Stored dataset items:

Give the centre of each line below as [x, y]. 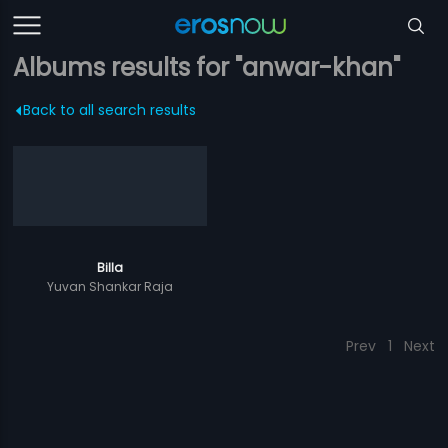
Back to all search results [110, 110]
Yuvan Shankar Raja [110, 286]
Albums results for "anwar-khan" [207, 67]
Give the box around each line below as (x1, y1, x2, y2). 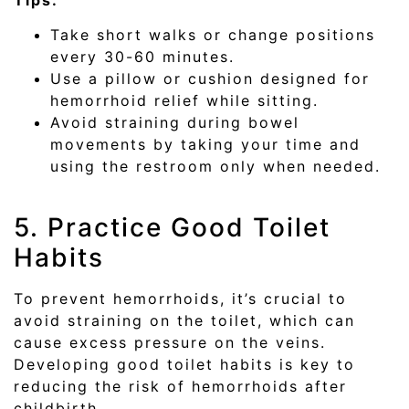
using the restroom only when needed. (50, 157, 381, 176)
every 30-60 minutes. (50, 47, 235, 67)
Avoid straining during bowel (50, 113, 299, 132)
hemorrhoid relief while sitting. (50, 91, 319, 110)
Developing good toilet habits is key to (14, 354, 355, 373)
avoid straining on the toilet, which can (14, 310, 355, 330)
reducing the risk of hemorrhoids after (14, 376, 347, 395)
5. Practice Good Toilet (14, 211, 330, 243)
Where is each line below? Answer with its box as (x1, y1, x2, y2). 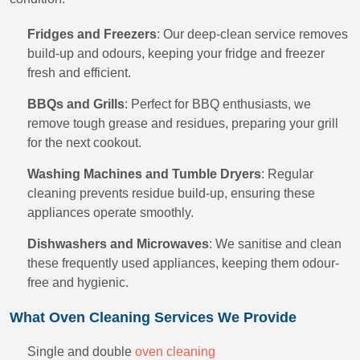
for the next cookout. (27, 136, 141, 149)
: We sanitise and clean (209, 237, 342, 251)
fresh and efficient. (27, 66, 131, 80)
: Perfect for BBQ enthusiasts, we (125, 97, 311, 111)
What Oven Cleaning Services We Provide (10, 309, 297, 325)
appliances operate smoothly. (27, 206, 194, 219)
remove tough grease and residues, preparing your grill (27, 117, 338, 130)
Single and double (27, 345, 135, 358)
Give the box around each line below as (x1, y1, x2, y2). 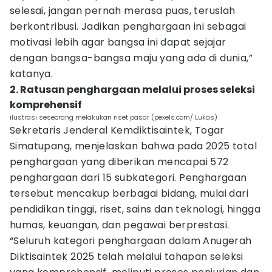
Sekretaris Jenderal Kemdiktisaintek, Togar (10, 123, 225, 137)
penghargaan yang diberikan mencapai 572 (10, 155, 229, 169)
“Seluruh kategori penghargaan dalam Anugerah (10, 234, 252, 248)
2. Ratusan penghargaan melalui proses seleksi (10, 83, 255, 97)
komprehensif (10, 98, 82, 112)
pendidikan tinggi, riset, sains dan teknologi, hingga (10, 202, 261, 216)
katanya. (10, 67, 53, 81)
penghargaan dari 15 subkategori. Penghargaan (10, 171, 247, 185)
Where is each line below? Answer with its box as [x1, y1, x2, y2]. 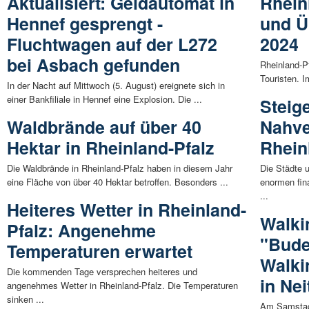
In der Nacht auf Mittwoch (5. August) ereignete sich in [7, 78, 225, 92]
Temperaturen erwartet [7, 238, 192, 263]
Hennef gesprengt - [7, 10, 163, 36]
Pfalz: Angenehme [7, 217, 156, 243]
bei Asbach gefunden [7, 52, 180, 77]
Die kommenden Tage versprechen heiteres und [7, 264, 197, 278]
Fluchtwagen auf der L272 [7, 31, 217, 57]
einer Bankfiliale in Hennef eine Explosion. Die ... [7, 92, 202, 106]
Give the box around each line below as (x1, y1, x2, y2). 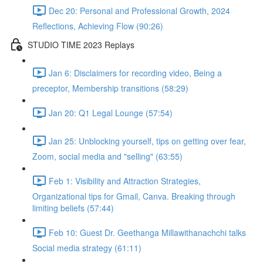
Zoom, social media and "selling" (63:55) (32, 150, 183, 162)
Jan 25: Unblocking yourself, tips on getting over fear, (49, 134, 246, 147)
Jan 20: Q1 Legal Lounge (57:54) (49, 106, 173, 119)
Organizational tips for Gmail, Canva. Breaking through (32, 190, 235, 202)
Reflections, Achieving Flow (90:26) (32, 20, 163, 32)
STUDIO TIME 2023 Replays (28, 38, 134, 50)
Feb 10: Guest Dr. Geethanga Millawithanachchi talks (49, 226, 246, 238)
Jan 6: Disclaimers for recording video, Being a (49, 66, 222, 79)
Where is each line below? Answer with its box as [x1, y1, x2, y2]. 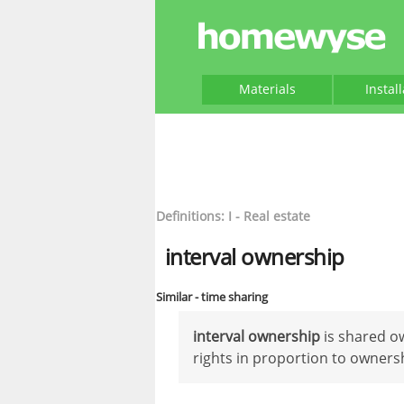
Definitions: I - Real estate [156, 207, 310, 225]
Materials [238, 80, 296, 97]
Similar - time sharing [156, 289, 268, 305]
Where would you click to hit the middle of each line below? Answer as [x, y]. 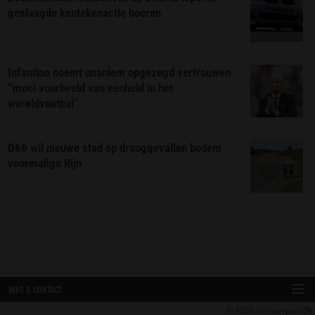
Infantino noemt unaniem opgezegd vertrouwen [120, 73]
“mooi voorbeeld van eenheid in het [91, 88]
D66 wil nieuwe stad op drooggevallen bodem [115, 148]
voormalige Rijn [45, 163]
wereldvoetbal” [44, 104]
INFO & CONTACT [35, 290]
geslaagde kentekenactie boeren [85, 13]
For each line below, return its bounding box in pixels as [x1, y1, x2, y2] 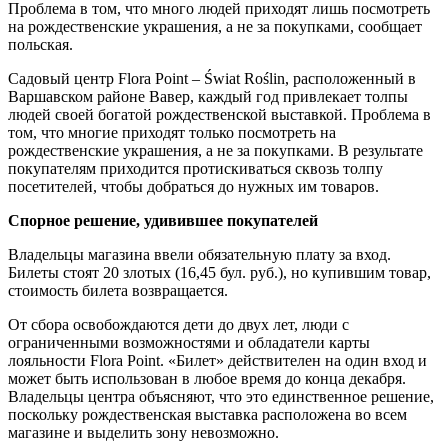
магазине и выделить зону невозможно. [8, 423, 279, 441]
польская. [8, 35, 73, 53]
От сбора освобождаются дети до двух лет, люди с [8, 315, 349, 333]
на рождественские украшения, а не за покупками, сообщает [8, 17, 422, 35]
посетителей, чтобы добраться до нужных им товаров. [8, 177, 379, 195]
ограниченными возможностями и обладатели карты [8, 333, 370, 351]
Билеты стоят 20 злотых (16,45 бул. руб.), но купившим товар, [8, 263, 431, 281]
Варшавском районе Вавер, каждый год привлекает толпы [8, 87, 408, 105]
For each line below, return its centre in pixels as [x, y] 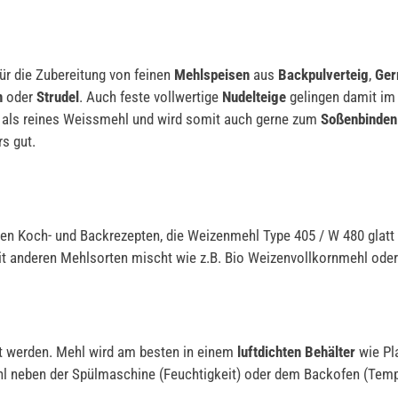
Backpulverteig [323, 74]
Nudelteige [254, 96]
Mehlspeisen [212, 74]
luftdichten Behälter [296, 351]
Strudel [58, 96]
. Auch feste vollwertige [151, 96]
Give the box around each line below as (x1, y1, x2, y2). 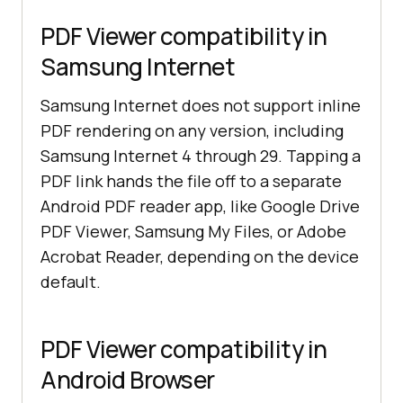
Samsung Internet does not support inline (40, 94, 361, 117)
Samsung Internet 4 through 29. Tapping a (40, 145, 361, 167)
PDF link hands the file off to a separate (40, 170, 342, 193)
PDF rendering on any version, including (40, 120, 344, 142)
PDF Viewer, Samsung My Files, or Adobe (40, 220, 346, 243)
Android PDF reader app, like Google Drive (40, 195, 360, 218)
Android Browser (40, 363, 215, 397)
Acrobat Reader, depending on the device (40, 246, 359, 268)
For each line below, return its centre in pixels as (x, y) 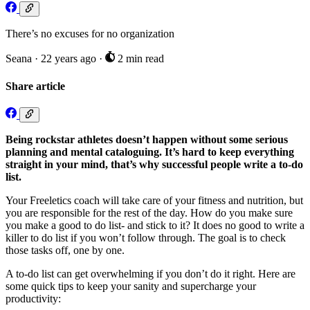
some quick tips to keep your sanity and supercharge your (131, 286)
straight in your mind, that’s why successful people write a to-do (154, 165)
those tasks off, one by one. (65, 250)
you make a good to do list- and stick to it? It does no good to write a (155, 226)
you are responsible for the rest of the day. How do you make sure (149, 213)
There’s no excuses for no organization (90, 34)
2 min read (139, 59)
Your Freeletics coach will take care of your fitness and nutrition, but (154, 201)
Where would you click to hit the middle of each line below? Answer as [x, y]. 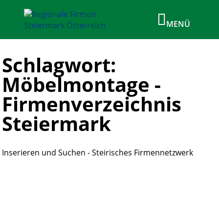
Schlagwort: [59, 65]
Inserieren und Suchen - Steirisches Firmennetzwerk [98, 153]
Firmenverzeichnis [92, 104]
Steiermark [57, 123]
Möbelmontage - [82, 84]
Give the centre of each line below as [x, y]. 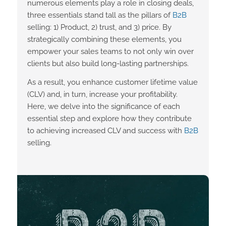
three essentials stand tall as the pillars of [100, 15]
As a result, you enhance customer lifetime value [112, 82]
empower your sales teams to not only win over [110, 51]
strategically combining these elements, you [104, 39]
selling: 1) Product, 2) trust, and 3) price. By [99, 27]
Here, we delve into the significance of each [103, 106]
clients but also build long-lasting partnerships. [108, 63]
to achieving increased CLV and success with [105, 130]
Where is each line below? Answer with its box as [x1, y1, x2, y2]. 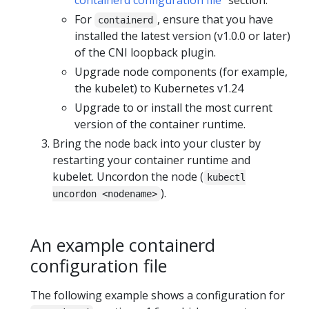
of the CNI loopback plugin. [74, 44, 216, 60]
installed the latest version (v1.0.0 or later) [74, 28, 290, 43]
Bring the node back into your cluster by [52, 135, 261, 151]
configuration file [30, 253, 167, 277]
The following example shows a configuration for [30, 288, 285, 303]
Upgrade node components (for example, [74, 63, 288, 79]
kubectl [207, 171, 246, 183]
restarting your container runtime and [52, 152, 250, 168]
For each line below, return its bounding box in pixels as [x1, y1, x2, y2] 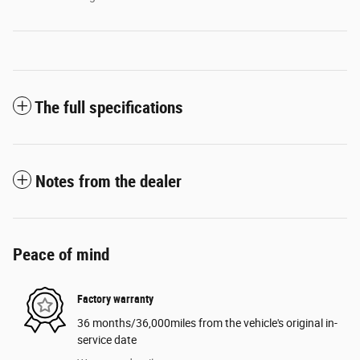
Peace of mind [13, 244, 109, 264]
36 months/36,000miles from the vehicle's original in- [77, 316, 337, 329]
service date [77, 333, 137, 346]
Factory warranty [77, 292, 153, 306]
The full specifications [35, 97, 183, 117]
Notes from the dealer [35, 171, 182, 191]
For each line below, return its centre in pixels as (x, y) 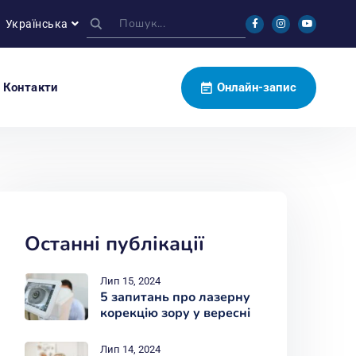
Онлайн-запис (257, 87)
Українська (37, 23)
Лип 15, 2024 (130, 281)
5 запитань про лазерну (175, 297)
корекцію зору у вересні (175, 313)
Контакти (31, 87)
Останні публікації (114, 244)
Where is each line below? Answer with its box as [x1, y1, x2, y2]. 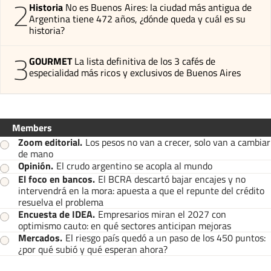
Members [12, 120, 52, 135]
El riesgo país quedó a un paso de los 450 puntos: [65, 230, 266, 245]
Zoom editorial [18, 134, 80, 149]
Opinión [18, 158, 51, 173]
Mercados [18, 230, 60, 245]
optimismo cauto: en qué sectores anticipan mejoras [18, 218, 231, 233]
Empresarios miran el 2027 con [98, 206, 226, 221]
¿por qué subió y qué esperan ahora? [18, 241, 168, 256]
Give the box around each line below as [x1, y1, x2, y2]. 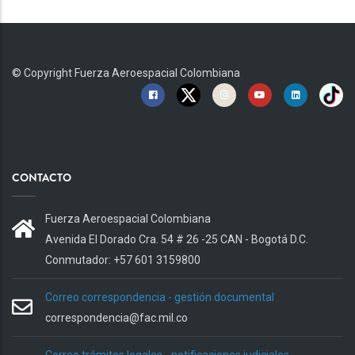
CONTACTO [12, 170, 71, 186]
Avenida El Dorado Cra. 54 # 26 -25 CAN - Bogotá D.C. [45, 233, 308, 246]
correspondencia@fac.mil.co [45, 311, 188, 325]
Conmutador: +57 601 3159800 [45, 254, 200, 267]
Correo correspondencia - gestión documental [45, 291, 274, 304]
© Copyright [12, 67, 74, 80]
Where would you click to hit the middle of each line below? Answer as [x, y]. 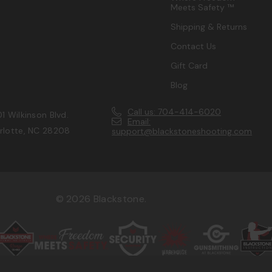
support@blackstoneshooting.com [182, 131]
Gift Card [189, 66]
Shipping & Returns [209, 27]
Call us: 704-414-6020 [175, 112]
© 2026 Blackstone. [101, 199]
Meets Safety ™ [202, 8]
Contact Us [194, 46]
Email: [139, 122]
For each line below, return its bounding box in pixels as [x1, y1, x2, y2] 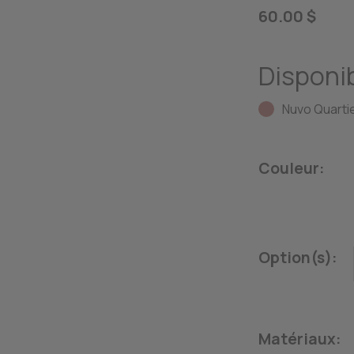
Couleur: [258, 157, 325, 179]
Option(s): [258, 247, 337, 269]
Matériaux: [258, 329, 341, 350]
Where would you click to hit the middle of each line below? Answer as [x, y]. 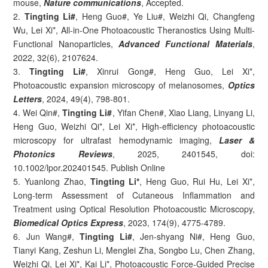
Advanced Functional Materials [185, 43]
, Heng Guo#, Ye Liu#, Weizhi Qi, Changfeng [165, 16]
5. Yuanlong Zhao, [52, 181]
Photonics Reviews [63, 153]
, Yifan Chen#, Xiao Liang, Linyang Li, [183, 112]
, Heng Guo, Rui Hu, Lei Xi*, [197, 181]
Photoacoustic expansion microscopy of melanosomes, [121, 85]
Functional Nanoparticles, [66, 43]
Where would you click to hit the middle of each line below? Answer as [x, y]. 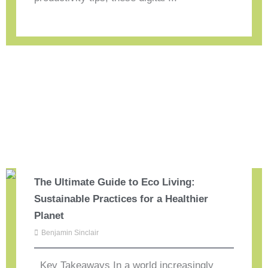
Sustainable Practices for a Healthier [121, 199]
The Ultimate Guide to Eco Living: [115, 182]
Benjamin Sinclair [70, 232]
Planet [49, 215]
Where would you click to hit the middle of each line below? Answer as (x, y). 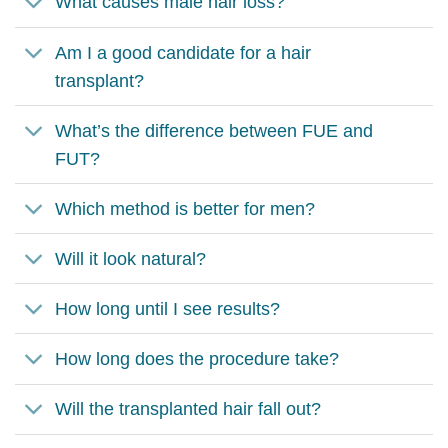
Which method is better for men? (185, 208)
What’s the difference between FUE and (214, 130)
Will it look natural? (131, 258)
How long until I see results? (168, 308)
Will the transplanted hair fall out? (188, 409)
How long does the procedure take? (197, 358)
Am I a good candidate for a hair (183, 52)
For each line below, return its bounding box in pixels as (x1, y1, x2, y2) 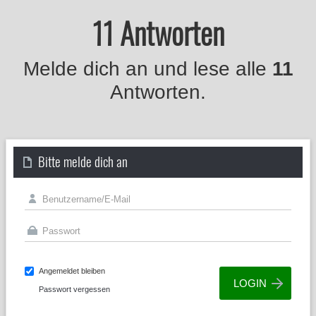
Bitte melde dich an (38, 151, 128, 171)
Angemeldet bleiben (39, 267, 105, 275)
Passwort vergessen (39, 285, 110, 293)
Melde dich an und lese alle (23, 58, 272, 80)
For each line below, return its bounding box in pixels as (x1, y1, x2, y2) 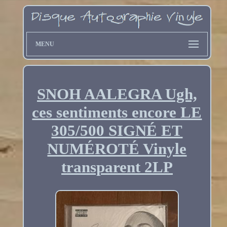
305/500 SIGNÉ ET (51, 122, 183, 140)
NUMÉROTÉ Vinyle (47, 140, 187, 158)
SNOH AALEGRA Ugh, (36, 85, 197, 103)
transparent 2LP (61, 158, 173, 176)
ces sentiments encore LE (32, 103, 202, 122)
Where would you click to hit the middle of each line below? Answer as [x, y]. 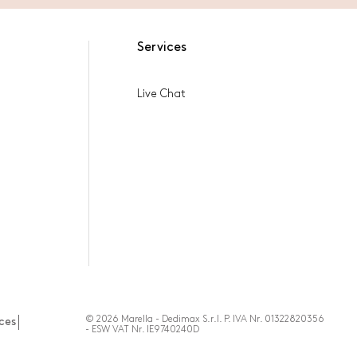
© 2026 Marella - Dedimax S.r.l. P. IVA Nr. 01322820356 [204, 319]
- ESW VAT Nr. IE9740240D [142, 330]
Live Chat [161, 94]
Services [161, 47]
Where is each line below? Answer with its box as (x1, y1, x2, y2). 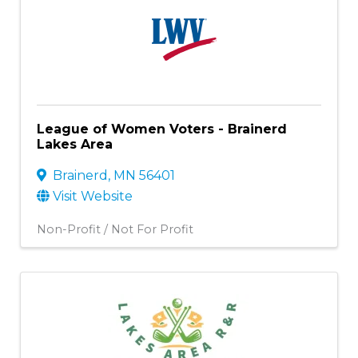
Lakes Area (37, 136, 113, 152)
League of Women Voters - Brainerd (37, 121, 287, 137)
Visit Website (53, 188, 133, 204)
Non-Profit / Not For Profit (37, 221, 193, 237)
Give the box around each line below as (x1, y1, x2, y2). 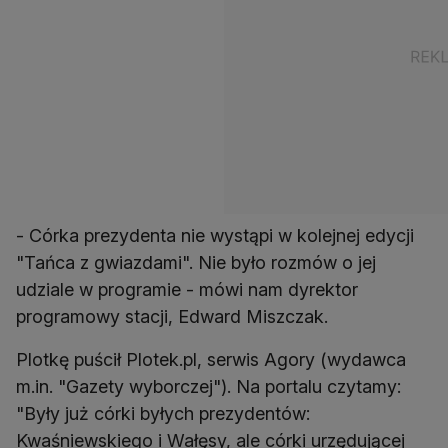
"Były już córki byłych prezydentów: (16, 403, 310, 425)
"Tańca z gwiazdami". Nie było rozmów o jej (16, 252, 376, 274)
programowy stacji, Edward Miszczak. (16, 306, 328, 328)
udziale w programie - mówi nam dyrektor (16, 279, 358, 301)
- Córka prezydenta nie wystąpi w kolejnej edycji (16, 225, 414, 247)
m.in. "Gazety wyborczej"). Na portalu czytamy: (16, 376, 401, 398)
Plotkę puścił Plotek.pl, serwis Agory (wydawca (16, 349, 406, 371)
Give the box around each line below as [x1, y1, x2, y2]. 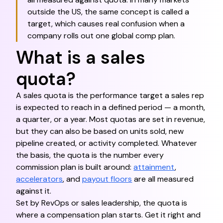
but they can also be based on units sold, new [16, 126, 184, 136]
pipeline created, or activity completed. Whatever [16, 138, 198, 148]
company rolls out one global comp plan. [27, 30, 176, 41]
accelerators [16, 174, 63, 184]
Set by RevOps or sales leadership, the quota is [16, 198, 188, 208]
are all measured [132, 174, 194, 184]
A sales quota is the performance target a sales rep [16, 90, 205, 101]
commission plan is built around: [16, 162, 134, 172]

What to produce →
Could you return each line, unchanged, from the line containing "Live Chat [161, 94]" through the last line of the entries above, leaving out the pictures?

Response area →
Live Chat [161, 94]
Services [161, 47]
Where is each line below? Answer with its box as (x1, y1, x2, y2). 
Lakes Area (37, 136, 113, 152)
League of Women Voters - Brainerd (37, 121, 287, 137)
Visit Website (53, 188, 133, 204)
Non-Profit / Not For Profit (37, 221, 193, 237)
Give the box around each line below as (x1, y1, x2, y2). 
"Były już córki byłych prezydentów: (16, 403, 310, 425)
"Tańca z gwiazdami". Nie było rozmów o jej (16, 252, 376, 274)
programowy stacji, Edward Miszczak. (16, 306, 328, 328)
udziale w programie - mówi nam dyrektor (16, 279, 358, 301)
- Córka prezydenta nie wystąpi w kolejnej edycji (16, 225, 414, 247)
m.in. "Gazety wyborczej"). Na portalu czytamy: (16, 376, 401, 398)
Plotkę puścił Plotek.pl, serwis Agory (wydawca (16, 349, 406, 371)
Give the box around each line below as [x1, y1, x2, y2]. 
but they can also be based on units sold, new [16, 126, 184, 136]
pipeline created, or activity completed. Whatever [16, 138, 198, 148]
company rolls out one global comp plan. [27, 30, 176, 41]
accelerators [16, 174, 63, 184]
Set by RevOps or sales leadership, the quota is [16, 198, 188, 208]
are all measured [132, 174, 194, 184]
A sales quota is the performance target a sales rep [16, 90, 205, 101]
commission plan is built around: [16, 162, 134, 172]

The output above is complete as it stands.